[MATERIAL PROVIDED Boundary: Start]

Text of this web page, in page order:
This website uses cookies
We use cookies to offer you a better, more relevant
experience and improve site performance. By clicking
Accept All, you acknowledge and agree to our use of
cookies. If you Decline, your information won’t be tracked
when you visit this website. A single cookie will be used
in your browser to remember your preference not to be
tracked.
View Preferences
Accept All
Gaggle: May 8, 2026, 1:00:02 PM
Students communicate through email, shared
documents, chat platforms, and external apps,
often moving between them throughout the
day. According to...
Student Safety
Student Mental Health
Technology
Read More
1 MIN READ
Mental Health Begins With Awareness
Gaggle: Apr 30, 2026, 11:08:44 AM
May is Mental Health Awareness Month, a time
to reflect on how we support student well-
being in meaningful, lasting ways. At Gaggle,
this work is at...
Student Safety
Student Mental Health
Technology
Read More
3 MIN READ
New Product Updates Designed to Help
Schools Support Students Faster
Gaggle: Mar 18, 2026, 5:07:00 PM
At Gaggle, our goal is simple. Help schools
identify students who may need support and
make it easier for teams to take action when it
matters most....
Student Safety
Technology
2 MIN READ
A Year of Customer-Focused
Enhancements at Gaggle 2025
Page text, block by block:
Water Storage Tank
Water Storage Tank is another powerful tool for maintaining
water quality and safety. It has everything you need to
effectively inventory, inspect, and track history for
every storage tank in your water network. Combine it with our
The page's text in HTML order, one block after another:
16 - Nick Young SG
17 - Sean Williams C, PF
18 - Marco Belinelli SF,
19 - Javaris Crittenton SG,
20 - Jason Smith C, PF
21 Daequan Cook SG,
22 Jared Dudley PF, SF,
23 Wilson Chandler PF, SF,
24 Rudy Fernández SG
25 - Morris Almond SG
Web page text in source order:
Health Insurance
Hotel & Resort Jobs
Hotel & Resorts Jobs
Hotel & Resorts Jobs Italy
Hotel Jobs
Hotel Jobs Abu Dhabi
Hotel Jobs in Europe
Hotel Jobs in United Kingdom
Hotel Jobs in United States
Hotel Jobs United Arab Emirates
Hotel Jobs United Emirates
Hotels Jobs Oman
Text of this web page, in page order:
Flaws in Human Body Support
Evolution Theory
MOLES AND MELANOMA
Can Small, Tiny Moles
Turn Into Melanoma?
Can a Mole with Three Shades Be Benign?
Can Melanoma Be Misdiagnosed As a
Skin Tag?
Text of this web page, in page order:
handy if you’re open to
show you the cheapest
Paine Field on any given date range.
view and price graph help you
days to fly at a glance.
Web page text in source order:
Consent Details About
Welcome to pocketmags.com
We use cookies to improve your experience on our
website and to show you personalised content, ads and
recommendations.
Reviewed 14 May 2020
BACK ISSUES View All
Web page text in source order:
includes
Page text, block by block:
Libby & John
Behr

[MATERIAL PROVIDED Boundary: End]

**PROBLEM REQUIREMENTS**
Give back each record exactly, from the first line through the last.

**TASK RESULT**
Text of this web page, in page order:
This website uses cookies
We use cookies to offer you a better, more relevant
experience and improve site performance. By clicking
Accept All, you acknowledge and agree to our use of
cookies. If you Decline, your information won’t be tracked
when you visit this website. A single cookie will be used
in your browser to remember your preference not to be
tracked.
View Preferences
Accept All
Gaggle: May 8, 2026, 1:00:02 PM
Students communicate through email, shared
documents, chat platforms, and external apps,
often moving between them throughout the
day. According to...
Student Safety
Student Mental Health
Technology
Read More
1 MIN READ
Mental Health Begins With Awareness
Gaggle: Apr 30, 2026, 11:08:44 AM
May is Mental Health Awareness Month, a time
to reflect on how we support student well-
being in meaningful, lasting ways. At Gaggle,
this work is at...
Student Safety
Student Mental Health
Technology
Read More
3 MIN READ
New Product Updates Designed to Help
Schools Support Students Faster
Gaggle: Mar 18, 2026, 5:07:00 PM
At Gaggle, our goal is simple. Help schools
identify students who may need support and
make it easier for teams to take action when it
matters most....
Student Safety
Technology
2 MIN READ
A Year of Customer-Focused
Enhancements at Gaggle 2025
Page text, block by block:
Water Storage Tank
Water Storage Tank is another powerful tool for maintaining
water quality and safety. It has everything you need to
effectively inventory, inspect, and track history for
every storage tank in your water network. Combine it with our
The page's text in HTML order, one block after another:
16 - Nick Young SG
17 - Sean Williams C, PF
18 - Marco Belinelli SF,
19 - Javaris Crittenton SG,
20 - Jason Smith C, PF
21 Daequan Cook SG,
22 Jared Dudley PF, SF,
23 Wilson Chandler PF, SF,
24 Rudy Fernández SG
25 - Morris Almond SG
Web page text in source order:
Health Insurance
Hotel & Resort Jobs
Hotel & Resorts Jobs
Hotel & Resorts Jobs Italy
Hotel Jobs
Hotel Jobs Abu Dhabi
Hotel Jobs in Europe
Hotel Jobs in United Kingdom
Hotel Jobs in United States
Hotel Jobs United Arab Emirates
Hotel Jobs United Emirates
Hotels Jobs Oman
Text of this web page, in page order:
Flaws in Human Body Support
Evolution Theory
MOLES AND MELANOMA
Can Small, Tiny Moles
Turn Into Melanoma?
Can a Mole with Three Shades Be Benign?
Can Melanoma Be Misdiagnosed As a
Skin Tag?
Text of this web page, in page order:
handy if you’re open to
show you the cheapest
Paine Field on any given date range.
view and price graph help you
days to fly at a glance.
Web page text in source order:
Consent Details About
Welcome to pocketmags.com
We use cookies to improve your experience on our
website and to show you personalised content, ads and
recommendations.
Reviewed 14 May 2020
BACK ISSUES View All
Web page text in source order:
includes
Page text, block by block:
Libby & John
Behr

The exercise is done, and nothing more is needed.